▶ TASK PROMPT: Exclude the images and repeat all remaining entries exactly.

[Stored data]
• • • • •
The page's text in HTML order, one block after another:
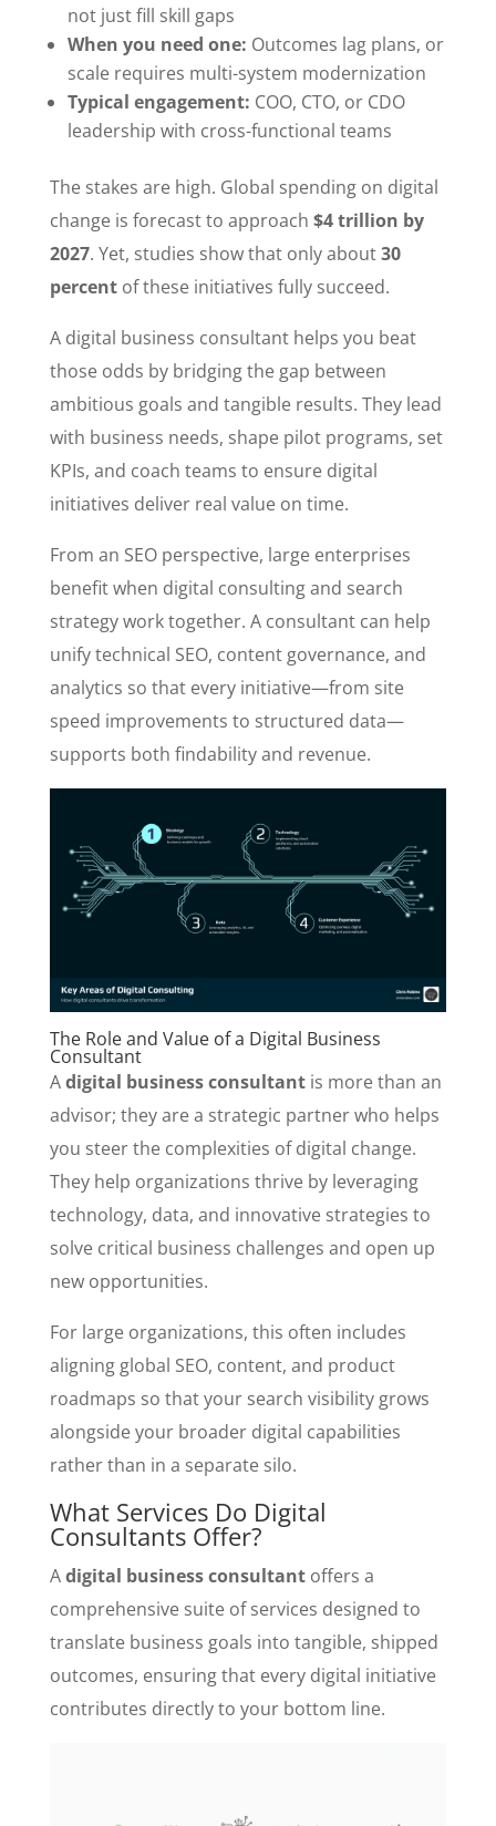
not just fill skill gaps
When you need one: Outcomes lag plans, or
scale requires multi-system modernization
Typical engagement: COO, CTO, or CDO
leadership with cross-functional teams
The stakes are high. Global spending on digital
change is forecast to approach $4 trillion by
2027. Yet, studies show that only about30
percentof these initiatives fully succeed.
A digital business consultant helps you beat
those odds by bridging the gap between
ambitious goals and tangible results. They lead
with business needs, shape pilot programs, set
KPIs, and coach teams to ensure digital
initiatives deliver real value on time.
From an SEO perspective, large enterprises
benefit when digital consulting and search
strategy work together. A consultant can help
unify technical SEO, content governance, and
analytics so that every initiative—from site
speed improvements to structured data—
supports both findability and revenue.
The Role and Value of a Digital Business
Consultant
Adigital business consultantis more than an
advisor; they are a strategic partner who helps
you steer the complexities of digital change.
They help organizations thrive by leveraging
technology, data, and innovative strategies to
solve critical business challenges and open up
new opportunities.
For large organizations, this often includes
aligning global SEO, content, and product
roadmaps so that your search visibility grows
alongside your broader digital capabilities
rather than in a separate silo.
What Services Do Digital
Consultants Offer?
Adigital business consultantoffers a
comprehensive suite of services designed to
translate business goals into tangible, shipped
outcomes, ensuring that every digital initiative
contributes directly to your bottom line.
• • • • •
▶ WRITTEN ANSWER:
The page's text in HTML order, one block after another:
not just fill skill gaps
When you need one: Outcomes lag plans, or
scale requires multi-system modernization
Typical engagement: COO, CTO, or CDO
leadership with cross-functional teams
The stakes are high. Global spending on digital
change is forecast to approach $4 trillion by
2027. Yet, studies show that only about30
percentof these initiatives fully succeed.
A digital business consultant helps you beat
those odds by bridging the gap between
ambitious goals and tangible results. They lead
with business needs, shape pilot programs, set
KPIs, and coach teams to ensure digital
initiatives deliver real value on time.
From an SEO perspective, large enterprises
benefit when digital consulting and search
strategy work together. A consultant can help
unify technical SEO, content governance, and
analytics so that every initiative—from site
speed improvements to structured data—
supports both findability and revenue.
The Role and Value of a Digital Business
Consultant
Adigital business consultantis more than an
advisor; they are a strategic partner who helps
you steer the complexities of digital change.
They help organizations thrive by leveraging
technology, data, and innovative strategies to
solve critical business challenges and open up
new opportunities.
For large organizations, this often includes
aligning global SEO, content, and product
roadmaps so that your search visibility grows
alongside your broader digital capabilities
rather than in a separate silo.
What Services Do Digital
Consultants Offer?
Adigital business consultantoffers a
comprehensive suite of services designed to
translate business goals into tangible, shipped
outcomes, ensuring that every digital initiative
contributes directly to your bottom line.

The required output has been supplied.